Section 8. Change in Control
     In the event of a Change in Control of the Company, each Participant shall, subject to the continued employment of the Participant with the Company at the time of the Change in Control, receive a payment in respect of the Participant’s Target Bonus on a pro rata basis, based on the period of service for the Plan Year prior to the Change in Control and the Performance Goals achieved by the Company as of the end of the fiscal quarter immediately preceding the date of the Change in Control, as determined by the Committee prior to the Change in Control in its sole discretion. To the extent that a Participant is a party to an employment agreement with the Company containing provisions for the treatment of an Annual Bonus under the Plan upon a Change in Control, such provisions of the employment agreement shall govern and control for purposes of this Section 8.
Section 9. General Provisions
     (a) Effective Date. The Plan shall be effective with respect to Plan Years beginning on or after January 1, 2006.
     (b) Amendment and Termination. The Company may, from time to time, by action of the Board, amend, suspend or terminate any or all of the provisions of the Plan.

5


 

     (c) Coordination with Section 162(m) Plan.
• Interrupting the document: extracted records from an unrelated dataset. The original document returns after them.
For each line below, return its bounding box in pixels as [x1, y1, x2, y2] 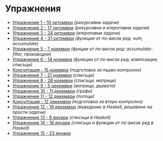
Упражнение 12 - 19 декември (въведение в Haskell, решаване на [12, 104, 153, 110]
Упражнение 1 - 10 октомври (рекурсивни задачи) [12, 19, 119, 25]
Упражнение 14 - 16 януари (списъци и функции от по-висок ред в [12, 120, 154, 126]
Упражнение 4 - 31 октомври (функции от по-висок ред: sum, [12, 35, 143, 41]
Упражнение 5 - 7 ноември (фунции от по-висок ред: [12, 46, 126, 52]
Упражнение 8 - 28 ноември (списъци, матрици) [12, 77, 117, 83]
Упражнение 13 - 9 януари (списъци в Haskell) [12, 114, 111, 120]
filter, [12, 51, 23, 57]
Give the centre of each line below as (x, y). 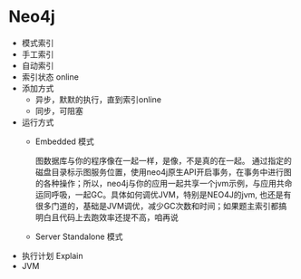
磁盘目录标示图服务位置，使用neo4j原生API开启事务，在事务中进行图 (163, 172)
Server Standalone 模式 (79, 236)
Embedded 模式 (64, 141)
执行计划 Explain (52, 255)
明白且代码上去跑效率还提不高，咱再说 (107, 217)
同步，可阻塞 (59, 111)
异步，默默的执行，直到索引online (98, 99)
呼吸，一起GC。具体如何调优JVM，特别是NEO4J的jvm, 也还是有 (171, 194)
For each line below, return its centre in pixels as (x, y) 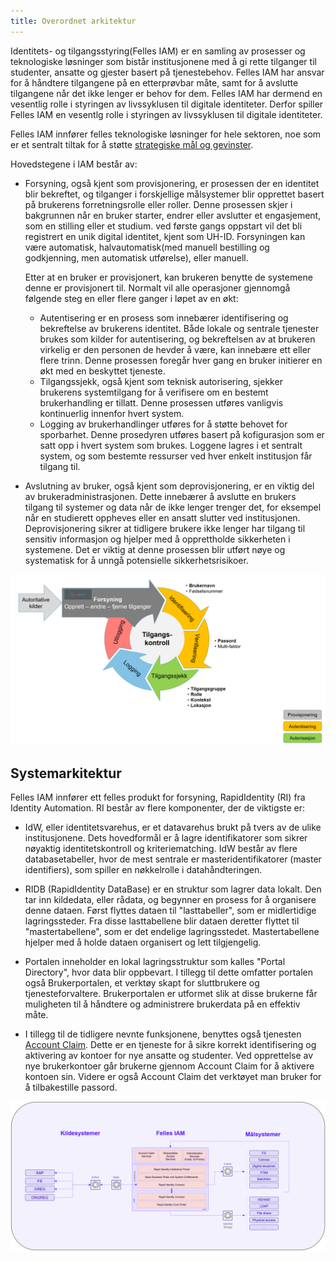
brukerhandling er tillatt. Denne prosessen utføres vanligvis (161, 402)
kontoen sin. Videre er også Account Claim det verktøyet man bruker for (173, 1077)
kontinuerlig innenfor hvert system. (112, 413)
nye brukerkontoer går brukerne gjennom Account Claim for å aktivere (169, 1066)
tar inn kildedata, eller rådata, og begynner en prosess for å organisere (170, 900)
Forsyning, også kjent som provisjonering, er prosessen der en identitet (172, 183)
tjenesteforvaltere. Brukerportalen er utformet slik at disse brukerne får (171, 994)
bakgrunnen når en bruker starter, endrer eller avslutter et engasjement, (173, 215)

All amounts paid to Participants who shall also be Participants in the Company’s “Section 162(m) Performance Incentive Plan” for a Plan Year shall, to the extent determined by the Committee, be subject to the terms and conditions of such plan, and in the event of any conflict, the terms of the Section 162(m) Performance Incentive Plan shall govern and control.
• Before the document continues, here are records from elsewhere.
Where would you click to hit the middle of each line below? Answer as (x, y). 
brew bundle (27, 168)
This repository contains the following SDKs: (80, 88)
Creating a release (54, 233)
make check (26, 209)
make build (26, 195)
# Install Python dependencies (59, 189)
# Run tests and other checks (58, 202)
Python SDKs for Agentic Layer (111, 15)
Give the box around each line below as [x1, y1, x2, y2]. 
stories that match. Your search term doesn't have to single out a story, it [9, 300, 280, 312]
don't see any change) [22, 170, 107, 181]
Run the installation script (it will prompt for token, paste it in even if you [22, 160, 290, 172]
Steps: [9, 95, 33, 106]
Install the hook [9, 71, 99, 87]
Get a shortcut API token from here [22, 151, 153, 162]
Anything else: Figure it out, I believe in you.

     (d) Section 409A Compliance. To the extent applicable, it is intended that the Plan comply with the provisions of section 409A of the Internal Revenue Code, and the Plan shall be construed and applied in a manner consistent with this intent. Any provision that would cause any amount payable under the Plan to be includible in the gross income of a Participant under section 409A(a)(1) of the Internal Revenue Code shall have no force and effect. Notwithstanding any other provision of the Plan to the contrary, the Board may amend the Plan solely to comply with any new regulations or other guidance from the Internal Revenue Service under section 409A of the Internal Revenue Code without the consent of the Participant.
     (e) No Right to Employment. Nothing in the Plan shall be deemed to give any Participant the right to remain employed by the Company or to limit, in any way, the right of the Company to terminate, or to change the terms of, a Participant’s employment at any time.
     (f) No Presumption of Plan Benefits. Neither the adoption of the Plan by the Board nor any of the terms of the Plan shall be deemed to create any rights of an employee to the payment of an Annual Bonus hereunder, nor to obligate the Company to pay any Annual Bonuses under the Plan for any Plan Year.
     (g) Governing Law. The Plan shall be governed by and construed in accordance with the laws of the State of New York, without regard to choice-of-law rules thereof.
PLATINUM UNDERWRITERS HOLDINGS, LTD.